### Assigned task:
Note how many lines in these entries contain "such", and reply with that number alone.

:: Material for this task

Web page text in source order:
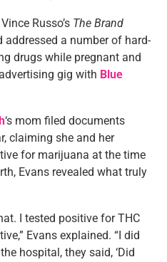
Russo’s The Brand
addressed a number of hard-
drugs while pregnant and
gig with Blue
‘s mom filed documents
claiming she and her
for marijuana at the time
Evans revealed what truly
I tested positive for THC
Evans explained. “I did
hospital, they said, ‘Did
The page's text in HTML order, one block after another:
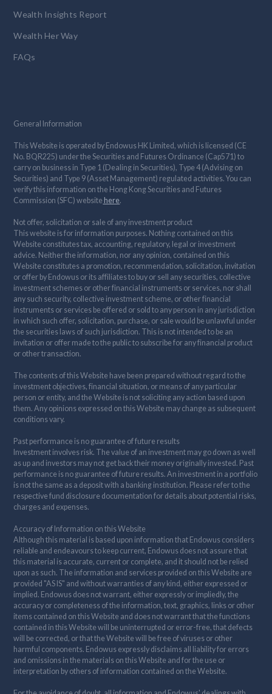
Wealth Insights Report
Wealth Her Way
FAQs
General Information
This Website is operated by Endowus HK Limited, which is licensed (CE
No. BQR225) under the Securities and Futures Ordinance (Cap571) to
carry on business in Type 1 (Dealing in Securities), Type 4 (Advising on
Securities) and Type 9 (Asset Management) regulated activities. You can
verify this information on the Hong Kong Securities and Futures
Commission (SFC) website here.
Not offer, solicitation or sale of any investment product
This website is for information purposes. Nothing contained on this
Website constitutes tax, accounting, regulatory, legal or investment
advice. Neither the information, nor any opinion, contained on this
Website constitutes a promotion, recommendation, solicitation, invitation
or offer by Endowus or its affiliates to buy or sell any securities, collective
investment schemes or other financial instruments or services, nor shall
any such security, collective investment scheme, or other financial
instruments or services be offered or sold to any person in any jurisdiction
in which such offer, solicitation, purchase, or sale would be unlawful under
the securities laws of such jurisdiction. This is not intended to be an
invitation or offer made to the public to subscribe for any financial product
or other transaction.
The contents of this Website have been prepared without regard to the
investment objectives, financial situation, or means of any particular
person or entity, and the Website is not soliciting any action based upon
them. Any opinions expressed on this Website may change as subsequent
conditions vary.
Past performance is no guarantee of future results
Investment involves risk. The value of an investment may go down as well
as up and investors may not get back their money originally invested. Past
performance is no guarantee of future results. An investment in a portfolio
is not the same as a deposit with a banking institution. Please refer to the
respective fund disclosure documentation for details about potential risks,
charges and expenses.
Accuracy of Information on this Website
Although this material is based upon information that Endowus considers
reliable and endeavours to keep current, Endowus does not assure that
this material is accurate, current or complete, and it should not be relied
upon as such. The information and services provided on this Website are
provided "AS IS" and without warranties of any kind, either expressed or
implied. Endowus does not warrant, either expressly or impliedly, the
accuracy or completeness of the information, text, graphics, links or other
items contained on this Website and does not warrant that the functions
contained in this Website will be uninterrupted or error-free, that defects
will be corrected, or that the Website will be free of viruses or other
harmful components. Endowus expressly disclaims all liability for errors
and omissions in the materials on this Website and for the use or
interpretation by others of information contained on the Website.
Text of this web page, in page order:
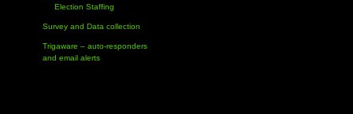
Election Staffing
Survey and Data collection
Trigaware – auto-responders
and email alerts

::::
:: Material for this task

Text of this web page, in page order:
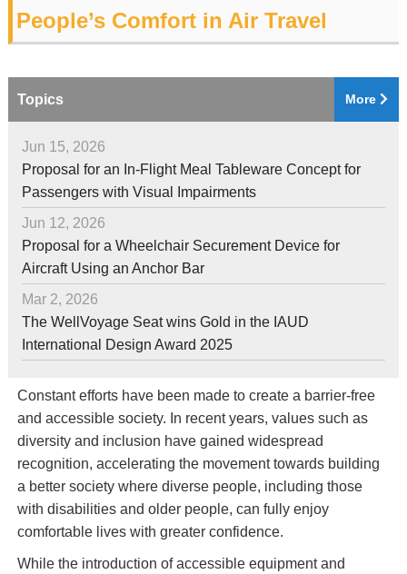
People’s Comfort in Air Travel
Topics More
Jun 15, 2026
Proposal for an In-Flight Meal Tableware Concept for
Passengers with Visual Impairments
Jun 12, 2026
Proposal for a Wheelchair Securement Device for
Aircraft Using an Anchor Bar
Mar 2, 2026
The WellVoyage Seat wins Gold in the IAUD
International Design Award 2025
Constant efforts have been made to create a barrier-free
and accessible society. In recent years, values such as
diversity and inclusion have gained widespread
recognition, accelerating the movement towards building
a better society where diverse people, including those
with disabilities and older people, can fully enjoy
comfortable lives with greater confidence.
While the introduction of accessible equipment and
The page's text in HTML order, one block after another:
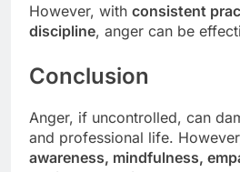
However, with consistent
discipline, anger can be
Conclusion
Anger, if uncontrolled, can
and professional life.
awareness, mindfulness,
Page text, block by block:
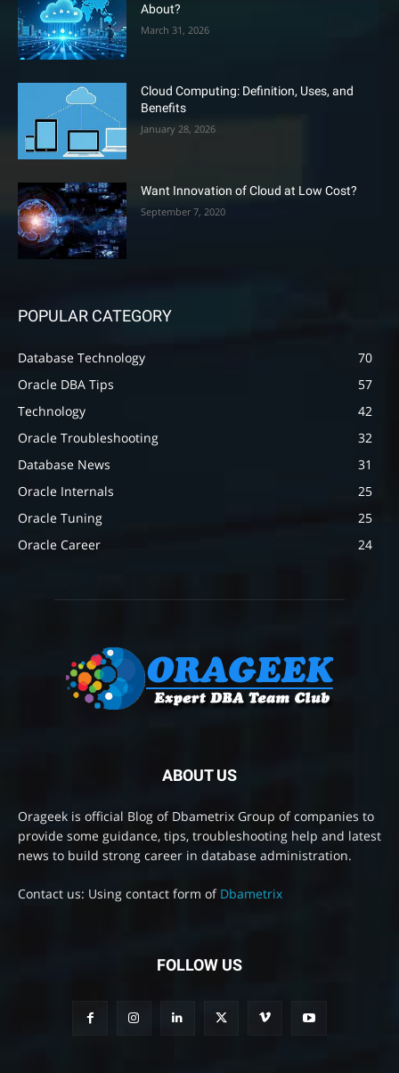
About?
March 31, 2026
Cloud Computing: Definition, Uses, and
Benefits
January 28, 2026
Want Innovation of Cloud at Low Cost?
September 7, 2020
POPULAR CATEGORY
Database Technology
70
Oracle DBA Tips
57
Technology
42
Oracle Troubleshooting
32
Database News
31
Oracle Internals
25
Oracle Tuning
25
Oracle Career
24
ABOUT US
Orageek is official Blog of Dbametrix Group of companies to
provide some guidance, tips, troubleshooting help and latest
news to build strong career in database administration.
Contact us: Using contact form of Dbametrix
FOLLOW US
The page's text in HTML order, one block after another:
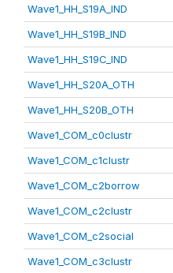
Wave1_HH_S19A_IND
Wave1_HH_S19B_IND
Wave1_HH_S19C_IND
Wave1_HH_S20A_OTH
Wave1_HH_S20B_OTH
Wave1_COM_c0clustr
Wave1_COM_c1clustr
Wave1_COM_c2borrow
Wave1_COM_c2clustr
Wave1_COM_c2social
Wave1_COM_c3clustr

::::

### Solution:
5